Easing out of my corner, I crouched, and peaked over the edge. Swim? No way. Ahead of me, there was a burst of French voices, and then a whoosh as a flame lit up the deck, like the tip of a huge blowtorch sparked to life and doused moments later. Standing, I watched a rocket arc toward the cruise ship, as the formal party flattened to the deck, their cries scraped across the short span of water. The missile then looked as if it would sail harmlessly, arching over the top of the boat, but instead took out a spinning microwave antenna, effectively making it mute in further calls for help.
“No, no, no!” A second voice came from
the big ship. “Você pôde matar-nos!”
The voice on the loudspeaker from my boat was now shrill and the three at the front of the ship pumped their arms, energized by his furious heightened tones. Once again, came the clomping of footsteps. This time, I moved forward into the shadows of a seating area. In the light above me, again, I saw another tube produced, and then disappear to the front of the boat.
That crate was like a Denny’s wishing well but instead of having crappy little plastic toys it had an armory tucked inside. What other treasures did it hold?
After the guy ran back to the front of the boat, to the soundtrack of another fresh verbal assault from this boat, I slinked up to the open crate, cast a glance to the front, and then looked down at the contents.

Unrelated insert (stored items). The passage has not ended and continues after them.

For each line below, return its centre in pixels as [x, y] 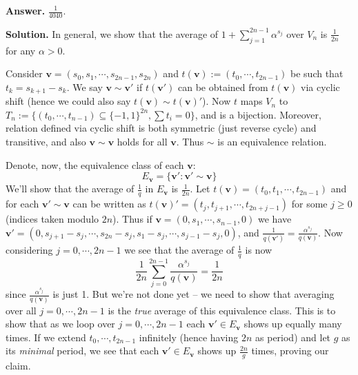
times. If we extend [46, 337]
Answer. [26, 10]
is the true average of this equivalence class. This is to [222, 310]
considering [29, 250]
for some [309, 204]
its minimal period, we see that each [82, 351]
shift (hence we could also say [68, 101]
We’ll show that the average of [70, 189]
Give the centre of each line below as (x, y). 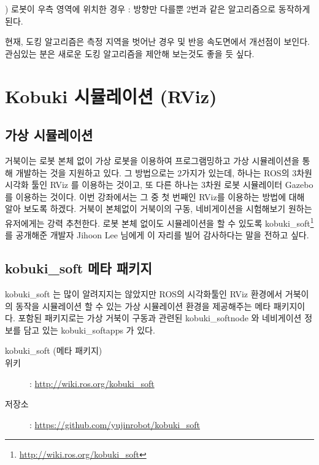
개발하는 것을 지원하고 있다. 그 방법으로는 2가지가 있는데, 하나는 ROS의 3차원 (164, 172)
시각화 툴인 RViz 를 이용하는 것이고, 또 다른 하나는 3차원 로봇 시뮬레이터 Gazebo (159, 185)
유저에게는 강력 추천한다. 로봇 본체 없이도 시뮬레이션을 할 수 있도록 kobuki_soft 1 (159, 222)
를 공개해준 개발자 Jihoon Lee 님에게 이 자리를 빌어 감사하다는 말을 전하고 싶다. (157, 235)
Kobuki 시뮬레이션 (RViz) (111, 96)
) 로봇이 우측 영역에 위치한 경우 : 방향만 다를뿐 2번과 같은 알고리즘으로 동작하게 (158, 9)
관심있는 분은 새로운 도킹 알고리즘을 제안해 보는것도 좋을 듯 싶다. (130, 53)
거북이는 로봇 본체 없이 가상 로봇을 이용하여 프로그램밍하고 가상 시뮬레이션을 (152, 160)
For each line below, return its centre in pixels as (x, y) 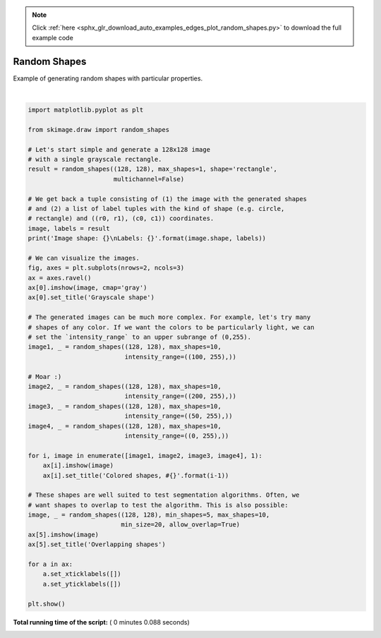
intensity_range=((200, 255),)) (180, 396)
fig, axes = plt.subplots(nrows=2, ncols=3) (106, 268)
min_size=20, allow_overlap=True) (181, 525)
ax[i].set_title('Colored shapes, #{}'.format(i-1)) (136, 475)
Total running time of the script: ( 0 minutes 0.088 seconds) (101, 622)
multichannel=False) (149, 179)
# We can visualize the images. (84, 258)
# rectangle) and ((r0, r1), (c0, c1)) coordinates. (121, 218)
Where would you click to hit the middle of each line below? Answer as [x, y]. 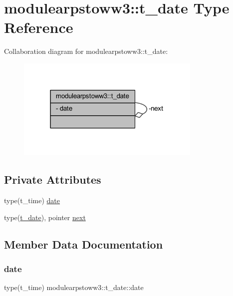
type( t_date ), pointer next [45, 217]
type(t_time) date [32, 200]
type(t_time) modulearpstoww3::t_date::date [74, 287]
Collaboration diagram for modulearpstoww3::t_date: [86, 51]
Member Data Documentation [84, 244]
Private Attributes [53, 179]
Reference [39, 27]
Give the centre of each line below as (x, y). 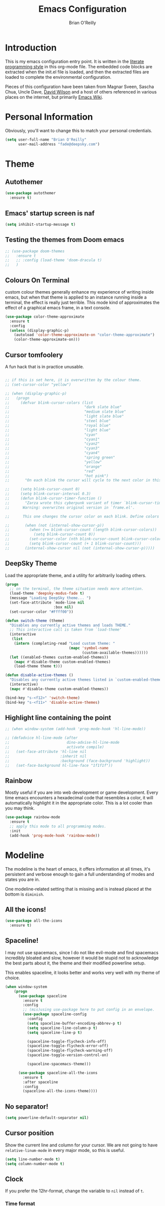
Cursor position (29, 1133)
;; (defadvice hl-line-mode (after (41, 738)
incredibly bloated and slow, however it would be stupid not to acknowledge (82, 958)
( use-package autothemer (30, 193)
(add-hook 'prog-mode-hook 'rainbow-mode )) (55, 835)
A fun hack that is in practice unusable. (45, 367)
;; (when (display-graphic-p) (36, 393)
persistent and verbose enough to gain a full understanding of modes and (80, 874)
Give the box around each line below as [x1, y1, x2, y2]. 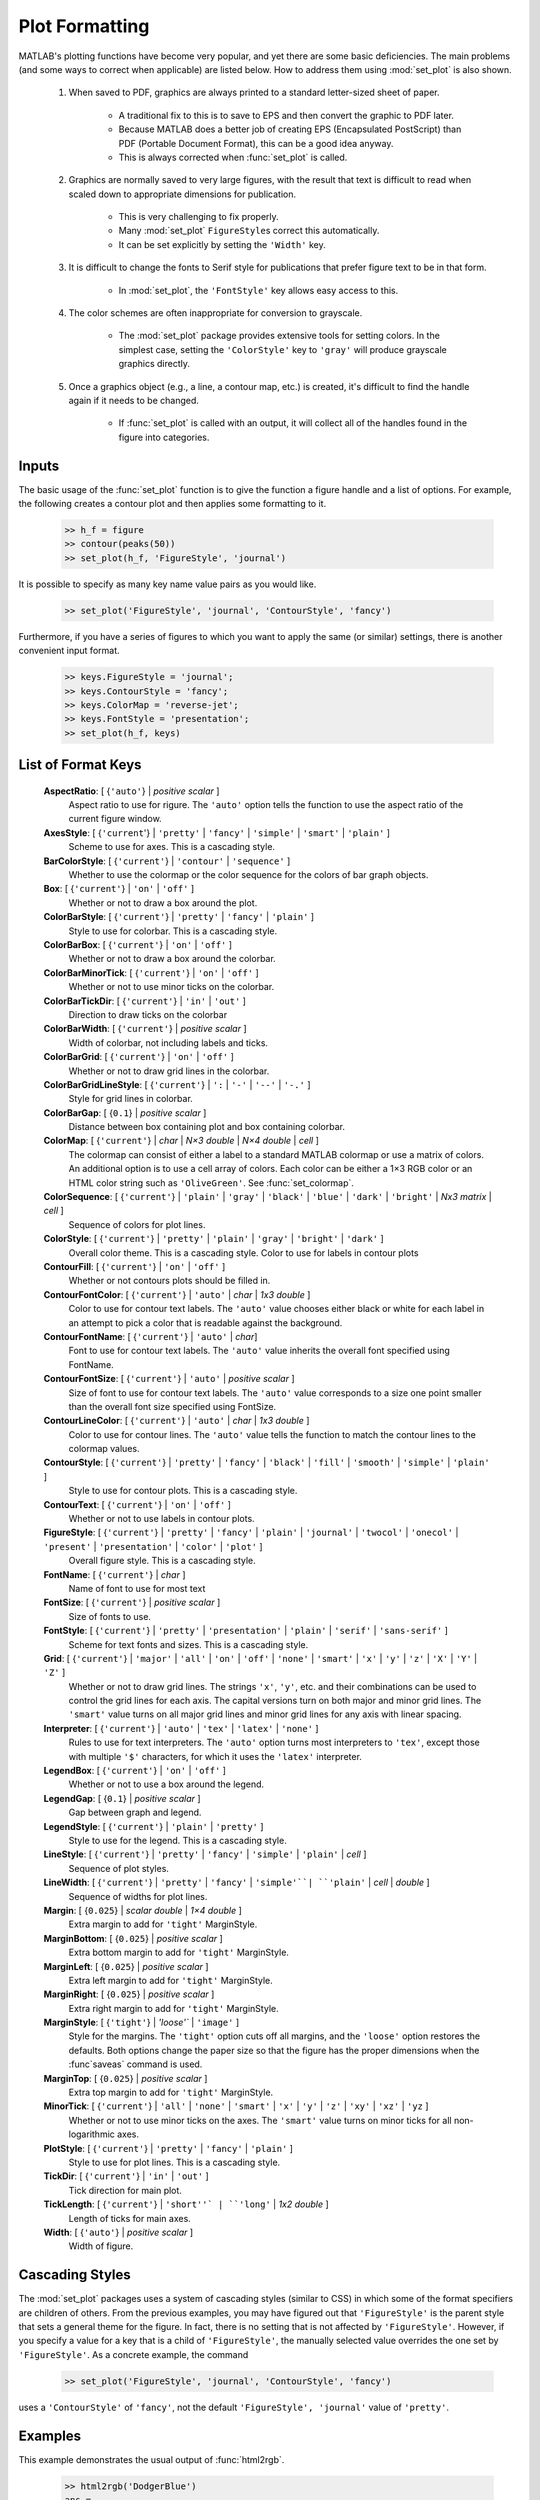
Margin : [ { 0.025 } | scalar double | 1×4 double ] [43, 1904, 242, 1916]
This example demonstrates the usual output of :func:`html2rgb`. [18, 2453, 285, 2465]
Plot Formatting [18, 15, 150, 37]
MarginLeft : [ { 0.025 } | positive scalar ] [43, 1960, 209, 1972]
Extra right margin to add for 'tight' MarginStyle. [68, 2002, 279, 2014]
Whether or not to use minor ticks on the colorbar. [68, 981, 275, 993]
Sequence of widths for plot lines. [68, 1890, 208, 1902]
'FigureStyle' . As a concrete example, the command [18, 2348, 249, 2360]
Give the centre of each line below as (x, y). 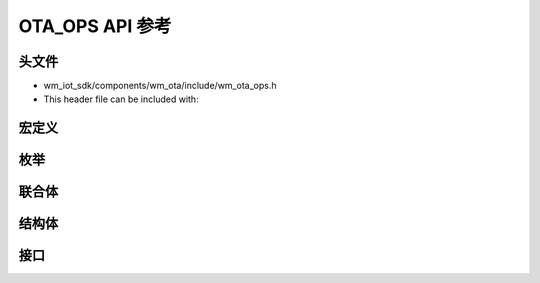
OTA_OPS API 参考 (95, 26)
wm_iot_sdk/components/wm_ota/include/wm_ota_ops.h (160, 86)
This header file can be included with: (121, 99)
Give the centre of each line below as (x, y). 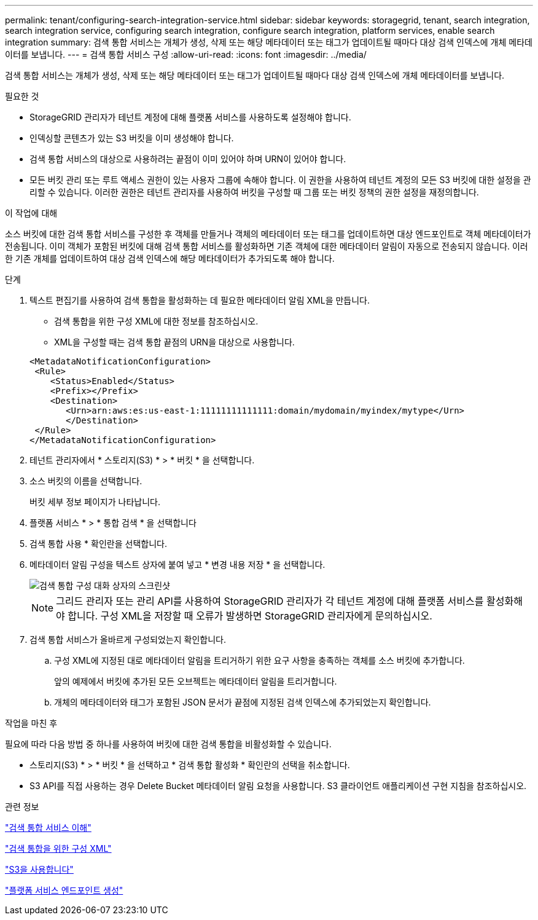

“Holy cats,” I said. Rifles, pistols, boxes full of ammunition bigger than Sharpie markers, and big ass military-issue, scary tubes of doom in various sizes. Surface-to-air missiles, maybe, grenade launchers, water balloons… I didn’t know much about stuff that went boom but these guys were ready for a fight. A short, very explosive, high-caliber fight.
One of the tapes that Pavan had pulled from the library for me dealt with naval combat in World War II. Not really nitty-gritty stuff but some basic tactical stuff, how there were two types of wars being fought. There was the ground assault, supported by aircraft. And there had been an element of air combat separate from support, sure, but really the “second” war was that on the water, and it was fought in an entirely different way.
Movements were slower but, timed correctly, often it was formation, not firepower, that marked the difference between success and annihilation. And, if a tank crawling the beach got hit, you take out a handful of men. A ship gets a direct hit, well; you could sink an entire regiment.
So those old ships were fortified with hulls made of iron, capable of taking a couple blasts before sliding downward.